Kinase-substrate network prediction: PostgreSQL, Numba, pynetphorest, live data, false-negative recovery
Project description
PyNetworKIN
PyNetworKIN is a Bayesian kinase–substrate prediction pipeline for phosphoproteomics. It integrates sequence-motif scoring (via pynetphorest) with protein-interaction context (via the STRING network) to predict which kinases, phosphatases, or phospho-binding domains are responsible for observed phosphorylation events.
This repository is a modernised Python 3 port of the original NetworKIN 3.0 tool (Linding, Jensen, Horn & Kim, 2005–2013), extended to support STRING v12 protein interaction data.
Features
- Predicts kinase/phosphatase/phospho-binding domain substrates from FASTA + phosphosite input.
- Supports human (9606) and yeast (4932) proteomes.
- Accepts multiple phosphosite input formats: NetworKIN TSV, ProteomeDiscoverer, MaxQuant, and custom formats.

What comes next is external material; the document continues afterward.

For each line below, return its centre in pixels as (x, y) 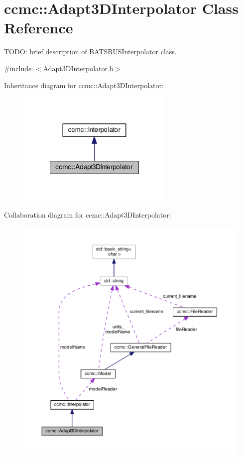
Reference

- Integrates sequence motif posterior probabilities with STRING network proximity scores using pre-calibrated Bayesian likelihood-ratio tables.
- Outputs per-site predictions as a TSV file in the
results/directory.
Requirements
| Dependency | Version | Notes |
|---|---|---|
| Python | ≥ 3.10 | |
| NumPy | ≥ 1.26 | |
| Pandas | ≥ 2.2 | |
| pynetphorest | ≥ 0.1.1 | Motif scoring atlas |
| NCBI BLAST+ | ≥ 2.9 | blastp must be on PATH or supplied via --blast-dir |
Installation
From source
pip install -e .
Docker (GHCR)
docker pull ghcr.io/bibymaths/pynetworkin:latest
docker run --rm -v "$(pwd):/work" ghcr.io/bibymaths/pynetworkin:latest predict /work/input.fasta
Or use the provided Compose file:
docker compose up -d
docker compose exec networkin pynetworkin predict /work/input.fasta
Usage
CLI
pynetworkin predict <FASTA-file> [options]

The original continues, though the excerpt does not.